The data:
^^^^^^^^^^^^^^^^

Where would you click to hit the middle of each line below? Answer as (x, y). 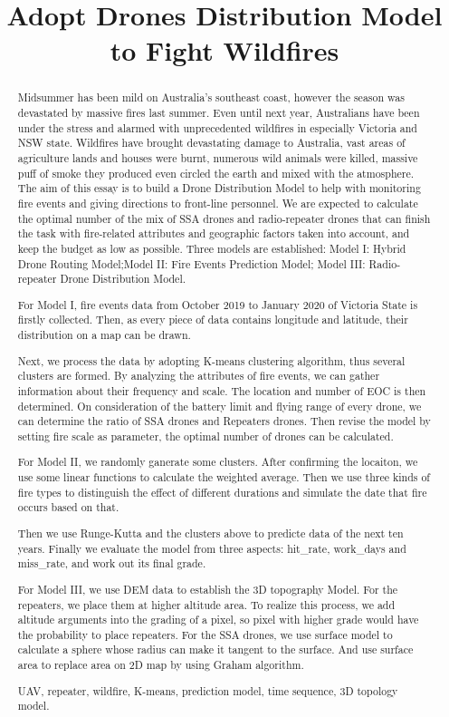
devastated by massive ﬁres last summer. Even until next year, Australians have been (219, 113)
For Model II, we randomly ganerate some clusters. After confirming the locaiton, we (218, 462)
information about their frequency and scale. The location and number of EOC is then (222, 390)
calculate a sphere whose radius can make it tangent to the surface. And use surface (215, 649)
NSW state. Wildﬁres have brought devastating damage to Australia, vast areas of (211, 143)
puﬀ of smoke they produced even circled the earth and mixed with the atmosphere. (216, 173)
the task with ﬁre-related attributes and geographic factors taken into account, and (214, 233)
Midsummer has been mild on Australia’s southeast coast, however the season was (211, 97)
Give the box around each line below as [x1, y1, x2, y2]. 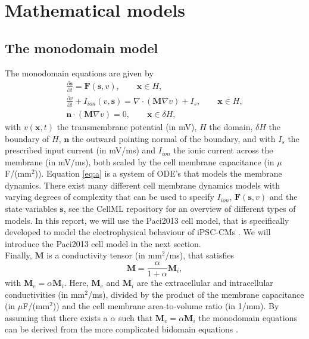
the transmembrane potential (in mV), [57, 120, 197, 132]
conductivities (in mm [5, 288, 85, 300]
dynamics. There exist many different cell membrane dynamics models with [5, 178, 280, 191]
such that [118, 311, 153, 323]
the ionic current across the [173, 144, 273, 156]
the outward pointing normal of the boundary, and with [71, 132, 276, 144]
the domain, [209, 120, 253, 132]
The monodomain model [5, 38, 158, 57]
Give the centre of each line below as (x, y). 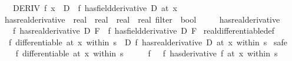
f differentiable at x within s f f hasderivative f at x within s (147, 53)
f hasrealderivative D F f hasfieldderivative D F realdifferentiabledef (144, 31)
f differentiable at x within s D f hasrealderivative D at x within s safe (148, 42)
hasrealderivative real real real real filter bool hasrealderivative (142, 19)
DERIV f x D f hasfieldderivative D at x (95, 8)
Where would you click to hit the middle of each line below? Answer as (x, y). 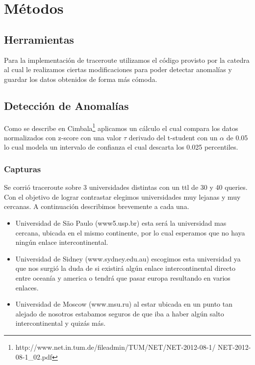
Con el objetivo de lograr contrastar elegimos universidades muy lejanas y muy (122, 196)
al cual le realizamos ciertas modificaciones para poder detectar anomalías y (118, 69)
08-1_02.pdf (34, 356)
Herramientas (39, 39)
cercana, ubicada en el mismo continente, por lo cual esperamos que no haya (130, 232)
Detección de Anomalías (66, 105)
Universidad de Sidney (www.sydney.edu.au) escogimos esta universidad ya (128, 258)
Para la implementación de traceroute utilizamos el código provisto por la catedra (127, 60)
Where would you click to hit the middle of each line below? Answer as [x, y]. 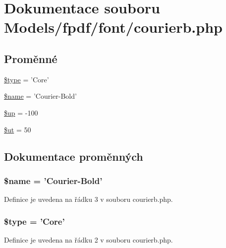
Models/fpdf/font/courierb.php [113, 27]
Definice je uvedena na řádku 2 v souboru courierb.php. [88, 239]
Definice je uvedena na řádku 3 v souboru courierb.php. [88, 199]
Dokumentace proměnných [74, 156]
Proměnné [31, 58]
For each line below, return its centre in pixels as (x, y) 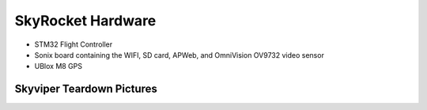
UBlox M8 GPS (59, 66)
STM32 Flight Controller (74, 44)
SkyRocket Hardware (85, 21)
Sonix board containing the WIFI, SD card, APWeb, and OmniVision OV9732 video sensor (179, 55)
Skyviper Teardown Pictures (86, 89)
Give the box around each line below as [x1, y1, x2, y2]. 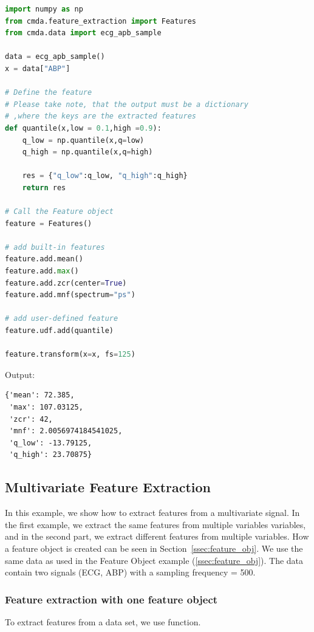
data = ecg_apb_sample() [5, 52, 105, 61]
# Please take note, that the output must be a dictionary [5, 100, 248, 109]
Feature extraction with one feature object [5, 591, 218, 606]
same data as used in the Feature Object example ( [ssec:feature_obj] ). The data [5, 554, 304, 566]
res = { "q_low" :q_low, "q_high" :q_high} [22, 171, 188, 180]
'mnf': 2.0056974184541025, [9, 427, 123, 436]
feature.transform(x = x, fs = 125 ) [5, 350, 135, 359]
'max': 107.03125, [9, 403, 83, 411]
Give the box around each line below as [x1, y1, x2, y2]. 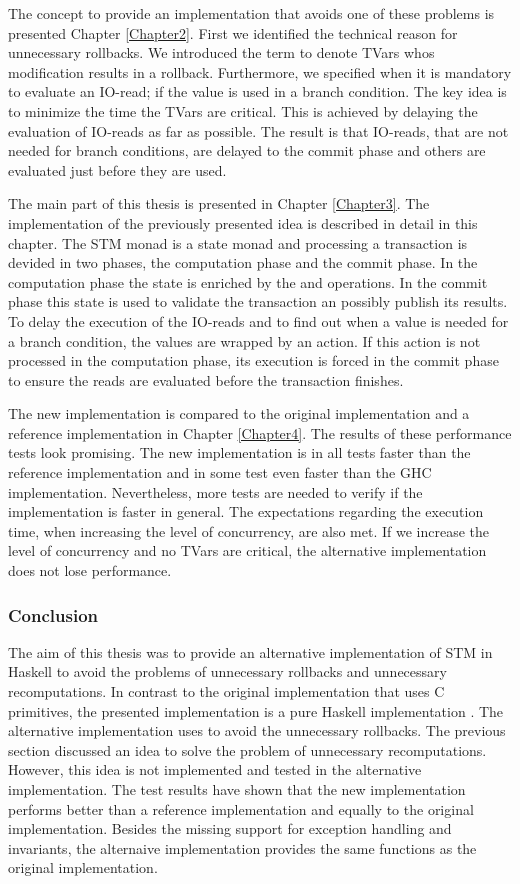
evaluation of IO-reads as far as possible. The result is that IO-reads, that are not [8, 120, 509, 141]
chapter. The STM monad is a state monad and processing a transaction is [8, 232, 468, 253]
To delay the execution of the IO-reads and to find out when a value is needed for [8, 310, 509, 331]
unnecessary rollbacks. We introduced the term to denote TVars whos [8, 42, 435, 63]
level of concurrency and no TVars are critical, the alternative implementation [8, 540, 487, 561]
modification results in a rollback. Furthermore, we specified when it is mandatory [8, 61, 512, 82]
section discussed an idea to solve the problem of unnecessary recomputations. [8, 739, 487, 760]
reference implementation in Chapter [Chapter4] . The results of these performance [8, 422, 512, 443]
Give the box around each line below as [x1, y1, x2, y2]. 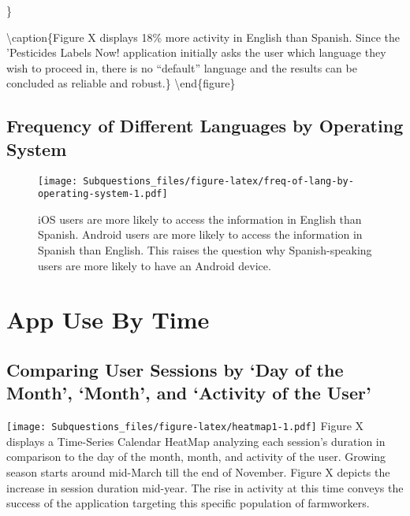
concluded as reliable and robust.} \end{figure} [6, 75, 236, 91]
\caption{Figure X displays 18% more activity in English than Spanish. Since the [6, 28, 400, 45]
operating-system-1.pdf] [38, 188, 168, 200]
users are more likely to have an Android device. [38, 257, 271, 273]
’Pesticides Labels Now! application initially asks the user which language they [6, 44, 386, 61]
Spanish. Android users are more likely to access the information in [38, 226, 363, 243]
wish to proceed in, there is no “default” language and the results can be [6, 59, 357, 76]
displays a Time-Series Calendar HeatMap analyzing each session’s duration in [6, 432, 386, 449]
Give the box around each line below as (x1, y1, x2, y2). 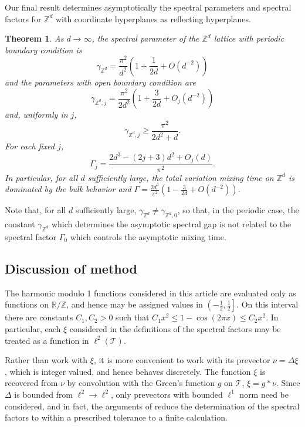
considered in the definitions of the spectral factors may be (69, 322, 281, 334)
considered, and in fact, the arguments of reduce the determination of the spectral (5, 399, 300, 412)
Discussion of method (5, 259, 137, 277)
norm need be (239, 388, 289, 400)
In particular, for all (5, 171, 78, 183)
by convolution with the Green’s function (67, 377, 215, 389)
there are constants (5, 311, 73, 323)
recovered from (5, 377, 58, 389)
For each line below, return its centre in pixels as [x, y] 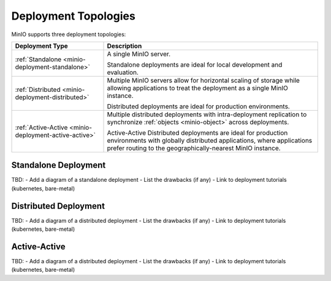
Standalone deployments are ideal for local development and [195, 64]
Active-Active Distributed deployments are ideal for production [197, 133]
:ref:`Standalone [38, 59]
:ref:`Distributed [38, 89]
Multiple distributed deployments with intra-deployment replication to [207, 114]
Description [124, 46]
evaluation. [123, 72]
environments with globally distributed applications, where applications [210, 140]
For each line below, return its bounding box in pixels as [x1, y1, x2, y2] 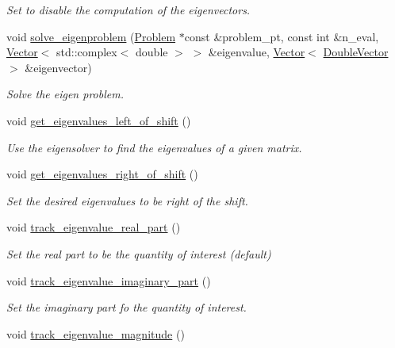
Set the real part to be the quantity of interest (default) [6, 245, 271, 262]
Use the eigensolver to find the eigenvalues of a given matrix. [6, 139, 302, 155]
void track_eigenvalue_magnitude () [6, 325, 185, 342]
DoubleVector [323, 44, 389, 60]
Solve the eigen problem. [6, 86, 124, 102]
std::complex [56, 44, 117, 60]
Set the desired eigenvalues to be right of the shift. [6, 192, 248, 208]
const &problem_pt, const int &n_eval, [184, 28, 379, 44]
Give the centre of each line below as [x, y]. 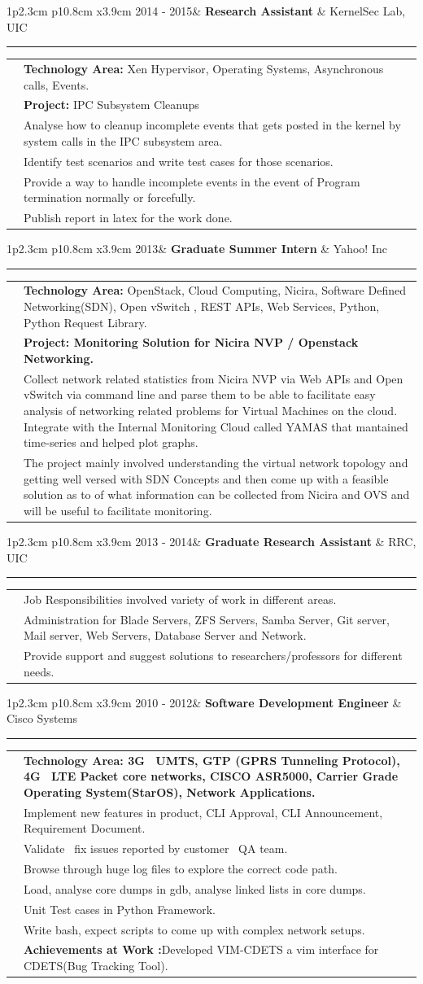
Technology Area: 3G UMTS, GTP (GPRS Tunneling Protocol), [212, 760]
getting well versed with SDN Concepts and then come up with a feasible [206, 478]
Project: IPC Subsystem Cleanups [111, 105]
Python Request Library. [85, 322]
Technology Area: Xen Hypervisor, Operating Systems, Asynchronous [204, 68]
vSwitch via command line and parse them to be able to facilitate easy [200, 394]
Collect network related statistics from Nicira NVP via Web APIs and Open [214, 378]
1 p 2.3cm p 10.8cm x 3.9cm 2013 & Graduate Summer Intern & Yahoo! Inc [197, 249]
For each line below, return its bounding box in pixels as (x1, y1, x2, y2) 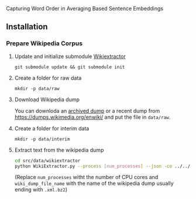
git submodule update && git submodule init (14, 64, 125, 70)
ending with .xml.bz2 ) (14, 186, 68, 193)
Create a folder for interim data (14, 125, 90, 132)
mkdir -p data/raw (14, 85, 60, 91)
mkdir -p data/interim (14, 136, 70, 142)
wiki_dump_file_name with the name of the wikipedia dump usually (14, 180, 174, 187)
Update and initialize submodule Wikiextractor (14, 53, 126, 60)
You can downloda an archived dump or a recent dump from (14, 107, 160, 114)
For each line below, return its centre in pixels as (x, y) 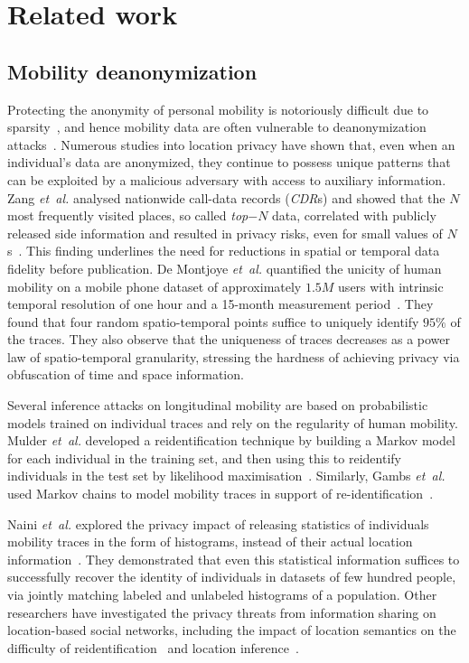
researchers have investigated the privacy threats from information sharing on (222, 612)
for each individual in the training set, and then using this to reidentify (204, 458)
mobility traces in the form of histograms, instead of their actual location (210, 542)
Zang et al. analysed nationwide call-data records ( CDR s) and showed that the (226, 197)
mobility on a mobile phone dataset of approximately (155, 286)
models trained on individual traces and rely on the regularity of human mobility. (233, 422)
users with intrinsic (391, 286)
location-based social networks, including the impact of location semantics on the (232, 630)
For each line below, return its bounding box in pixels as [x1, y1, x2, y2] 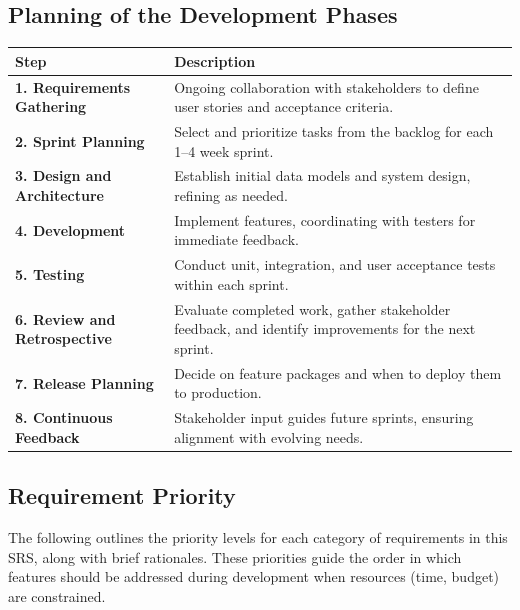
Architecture [15, 185, 104, 206]
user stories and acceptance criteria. [174, 96, 394, 117]
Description [174, 50, 256, 71]
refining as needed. [174, 185, 288, 206]
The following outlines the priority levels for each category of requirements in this [8, 527, 508, 548]
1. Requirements [15, 76, 131, 97]
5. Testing [15, 264, 85, 285]
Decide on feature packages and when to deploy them [174, 362, 502, 383]
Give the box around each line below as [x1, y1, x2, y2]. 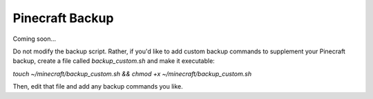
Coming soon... [12, 35, 57, 43]
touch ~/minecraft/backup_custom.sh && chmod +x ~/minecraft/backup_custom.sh [12, 69, 252, 78]
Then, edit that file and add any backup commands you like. [12, 82, 183, 91]
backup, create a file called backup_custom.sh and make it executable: [12, 57, 216, 65]
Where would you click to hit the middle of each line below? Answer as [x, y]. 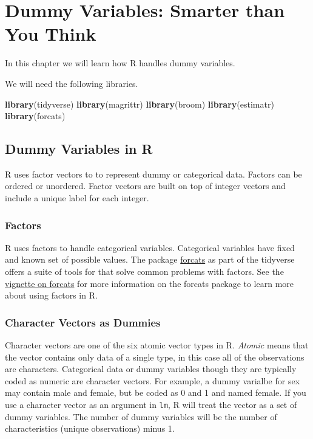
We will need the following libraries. [72, 83]
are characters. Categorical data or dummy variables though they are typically [151, 369]
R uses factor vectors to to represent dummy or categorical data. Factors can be [153, 174]
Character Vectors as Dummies [83, 322]
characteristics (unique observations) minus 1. [90, 428]
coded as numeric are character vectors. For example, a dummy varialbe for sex [153, 380]
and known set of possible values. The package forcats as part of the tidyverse [150, 259]
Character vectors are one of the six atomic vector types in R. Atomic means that [157, 345]
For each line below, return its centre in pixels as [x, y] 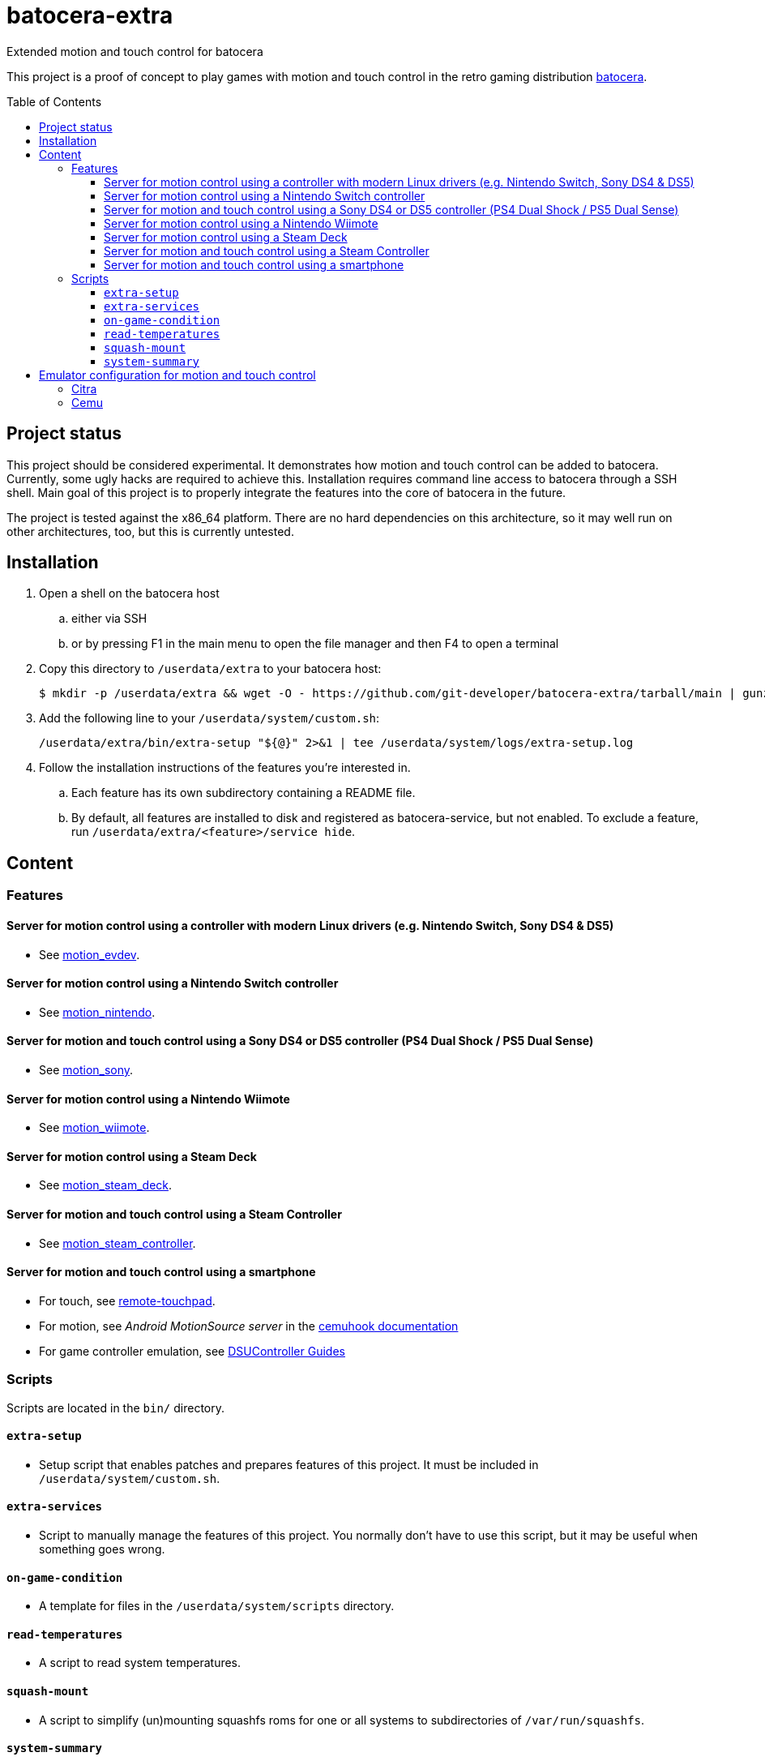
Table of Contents [54, 101]
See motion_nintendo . [97, 1012]
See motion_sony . [86, 1069]
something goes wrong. [102, 1549]
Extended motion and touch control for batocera [135, 51]
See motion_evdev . [90, 954]
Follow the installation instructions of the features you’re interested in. [225, 768]
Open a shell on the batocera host [129, 593]
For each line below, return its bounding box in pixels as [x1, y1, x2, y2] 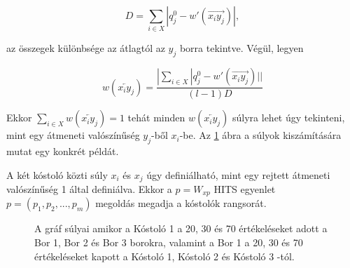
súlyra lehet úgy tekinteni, [232, 110, 345, 125]
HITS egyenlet [213, 182, 276, 196]
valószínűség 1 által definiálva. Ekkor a [6, 182, 172, 196]
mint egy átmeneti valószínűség [6, 128, 140, 142]
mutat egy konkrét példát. [6, 143, 119, 158]
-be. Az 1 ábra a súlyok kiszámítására [179, 128, 342, 142]
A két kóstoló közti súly [6, 167, 108, 182]
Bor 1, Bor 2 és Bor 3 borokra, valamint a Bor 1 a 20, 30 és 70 [34, 235, 303, 250]
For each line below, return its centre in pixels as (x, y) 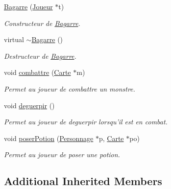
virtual (14, 39)
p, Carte (111, 138)
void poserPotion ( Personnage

^^^^^^^^^^^^^^^^

Exercise goal:
Range to copy from the records above: the line containing "Technology Area: Xen" to the line containing "Coming soon... [12, 35, 57, 43]", both included. Output those lines exactly and only those, skipping pictures.

Response:
Technology Area: Xen Hypervisor, Operating Systems, Asynchronous [204, 68]
vSwitch via command line and parse them to be able to facilitate easy [200, 394]
Collect network related statistics from Nicira NVP via Web APIs and Open [214, 378]
1 p 2.3cm p 10.8cm x 3.9cm 2013 & Graduate Summer Intern & Yahoo! Inc [197, 249]
For each line below, return its bounding box in pixels as (x1, y1, x2, y2) 
git submodule update && git submodule init (14, 64, 125, 70)
ending with .xml.bz2 ) (14, 186, 68, 193)
Create a folder for interim data (14, 125, 90, 132)
mkdir -p data/raw (14, 85, 60, 91)
mkdir -p data/interim (14, 136, 70, 142)
wiki_dump_file_name with the name of the wikipedia dump usually (14, 180, 174, 187)
Update and initialize submodule Wikiextractor (14, 53, 126, 60)
You can downloda an archived dump or a recent dump from (14, 107, 160, 114)
For each line below, return its centre in pixels as (x, y) 
researchers have investigated the privacy threats from information sharing on (222, 612)
for each individual in the training set, and then using this to reidentify (204, 458)
mobility traces in the form of histograms, instead of their actual location (210, 542)
Zang et al. analysed nationwide call-data records ( CDR s) and showed that the (226, 197)
mobility on a mobile phone dataset of approximately (155, 286)
models trained on individual traces and rely on the regularity of human mobility. (233, 422)
users with intrinsic (391, 286)
location-based social networks, including the impact of location semantics on the (232, 630)
For each line below, return its bounding box in pixels as [x1, y1, x2, y2] 
Architecture [15, 185, 104, 206]
user stories and acceptance criteria. [174, 96, 394, 117]
Description [174, 50, 256, 71]
refining as needed. [174, 185, 288, 206]
The following outlines the priority levels for each category of requirements in this [8, 527, 508, 548]
1. Requirements [15, 76, 131, 97]
5. Testing [15, 264, 85, 285]
Decide on feature packages and when to deploy them [174, 362, 502, 383]
Give the box around each line below as [x1, y1, x2, y2]. 
Coming soon... [12, 35, 57, 43]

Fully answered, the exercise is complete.